The first time I realised that this was happening (something like 15 years
ago) I was lucky enough to become friends with a wonderful person who just
bludgeoned her way through the wall and freed me from my self-imposed (nails
hand to forehead) exile. She didn't even realise that I'd spent so long
building up my sense of isolation, but instead just crashed through without
knowing.
This sort of luck isn't something you can rely on, though. It's also hardly
fair to expect Someone Else to come to rescue you from yourself all the time.
(cue Björk's "Army of Me" here)
...
The last couple of weeks, it's been getting bad enough that I was starting to
thrash around looking for a way out. I was seriously considering taking a job
over in California just to break the blockage.
This seemed a fairly drastic step, and of course it really wouldn't fix the
problem, merely move the problem to an interesting new location. This would
also involve cutting off a whole pile of friends, which would be wrenching.
It also seemed to be running away from the problem, which I wasn't happy
about. There's also the "living in the United States of Hell" - while the Bay
Area sucks less than most of the US, until they get around to seceding
(probably taking Oregon and maybe Washington state, but please leave Los
Angeles behind!) it's still part of the US. Fuck that.
Instead, I decided to go for the more direct approach, and just say 'to hell
with this' and start opening up again. This is not as easy as it sounds - it
meant trusting people a lot more than I thought I could handle, and
(obviously) leaving myself open for pain and sadness.
...
It's (in my mind) something like crowd-surfing.

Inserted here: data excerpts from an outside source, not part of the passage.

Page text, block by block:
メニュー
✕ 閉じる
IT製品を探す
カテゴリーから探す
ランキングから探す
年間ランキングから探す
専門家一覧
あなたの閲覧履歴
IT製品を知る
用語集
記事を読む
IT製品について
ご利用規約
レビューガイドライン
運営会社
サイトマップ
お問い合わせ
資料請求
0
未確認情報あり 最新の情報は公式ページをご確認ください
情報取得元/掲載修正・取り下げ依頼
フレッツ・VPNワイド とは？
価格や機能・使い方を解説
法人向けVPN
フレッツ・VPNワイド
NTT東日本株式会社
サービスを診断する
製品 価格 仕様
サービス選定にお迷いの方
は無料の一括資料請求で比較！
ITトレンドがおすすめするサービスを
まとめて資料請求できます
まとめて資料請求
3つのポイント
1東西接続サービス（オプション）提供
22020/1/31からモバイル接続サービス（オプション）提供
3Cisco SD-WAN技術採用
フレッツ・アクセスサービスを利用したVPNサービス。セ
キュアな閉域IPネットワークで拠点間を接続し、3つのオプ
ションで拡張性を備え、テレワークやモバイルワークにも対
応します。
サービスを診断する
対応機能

You lay back, vulnerable and
trusting that the people holding you up won't decide to just drop you on your
head for fun. It's exhilarating, frightening, but (hopefully) a fun ride.

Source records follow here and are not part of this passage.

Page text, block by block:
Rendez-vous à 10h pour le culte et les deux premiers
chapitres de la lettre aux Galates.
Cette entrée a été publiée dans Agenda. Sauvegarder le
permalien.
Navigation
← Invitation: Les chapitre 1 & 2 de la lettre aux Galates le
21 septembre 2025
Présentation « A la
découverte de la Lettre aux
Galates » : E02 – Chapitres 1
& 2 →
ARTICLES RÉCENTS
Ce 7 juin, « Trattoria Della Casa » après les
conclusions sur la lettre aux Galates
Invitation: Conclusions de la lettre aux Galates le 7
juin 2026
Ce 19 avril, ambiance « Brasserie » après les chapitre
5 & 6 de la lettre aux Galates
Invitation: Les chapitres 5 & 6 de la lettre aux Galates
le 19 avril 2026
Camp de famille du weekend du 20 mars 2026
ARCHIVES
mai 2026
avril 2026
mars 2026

Rather than just trying to do this with baby steps, I instead just went for
the head-first dive. The problem with an incremental approach is that it
gives you too many opportunities to back down. Once you've dived off the
stage, the decision is made - you can't leap back.
...
The results have been, I have to say, extremely rewarding. I'm actually happy,
for the first time in approximately an age or three. Well, OK, I'm also happy
while I'm travelling, but that's hardly a fair comparison - meeting new
people and seeing new things is always going to be a way to get you out of
the dumps. Unfortunately, it's not really practical to be a full-time
traveller - and it doesn't actually mean you're happy, just that you're
finding a way to avoid thinking about things for a while. "Ooo shiny" is a
nice way to distract yourself.
As usual, it's only when someone else mentions that "it's so nice to see you
happy" that I realised that I was in fact happy. Introspection is for
poetry-writing types. No wait, fuck - I'm posting this to livejournal. Oh
well.
...
More importantly, as far as I can tell, this happiness isn't a result of any
particular situation or person, but is instead something a bit more...

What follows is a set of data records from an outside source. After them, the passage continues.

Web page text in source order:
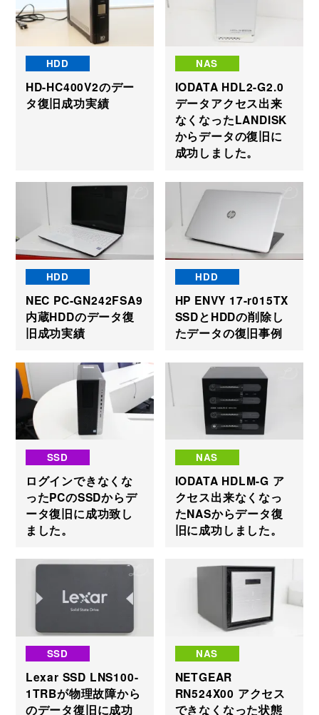
HDD
HD-HC400V2のデー
タ復旧成功実績
NAS
IODATA HDL2-G2.0
データアクセス出来
なくなったLANDISK
からデータの復旧に
成功しました。
HDD
NEC PC-GN242FSA9
内蔵HDDのデータ復
旧成功実績
HDD
HP ENVY 17-r015TX
SSDとHDDの削除し
たデータの復旧事例
SSD
ログインできなくな
ったPCのSSDからデ
ータ復旧に成功致し
ました。
NAS
IODATA HDLM-G ア
クセス出来なくなっ
たNASからデータ復
旧に成功しました。
SSD
Lexar SSD LNS100-
1TRBが物理故障から
のデータ復旧に成功
NAS
NETGEAR
RN524X00 アクセス
できなくなった状態

fundamental. It's the rewarding sense of having tried this leap into the
seriously seriously scary unknown, and finding that the crowd is willing to
catch you and let you surf across them.
...
So there you go. It turns out that despite my somewhat hostile view to the
teeming masses of humanity, you can do well by carefully choosing people to
trust , and doing it.
Obviously I'm not recommending this for everyone, or comparing my situation to
yours, or anyone's. This is just What Worked For Me, and as something of an
explanation/apologia for why I might seem like I'm a bit different to how you
expect Bitter Anthony Of Sarcasm to be. I promise not to cut down on the
snark - my sense of humour will still be the same savage sense of dark and
unsubtle satire you've all come to know and
probably be a bit less bitterness (well, I hope so) but that's not a bad
thing.
...
The nasty dark part of the mind tells me this happiness won't last, but for
the first time in a long time, the hopeful part of the brain says "maybe it
might", and it's actually loud enough to drown out the dark bit.
And what the fuck, I'm going to surf the crowd for a while.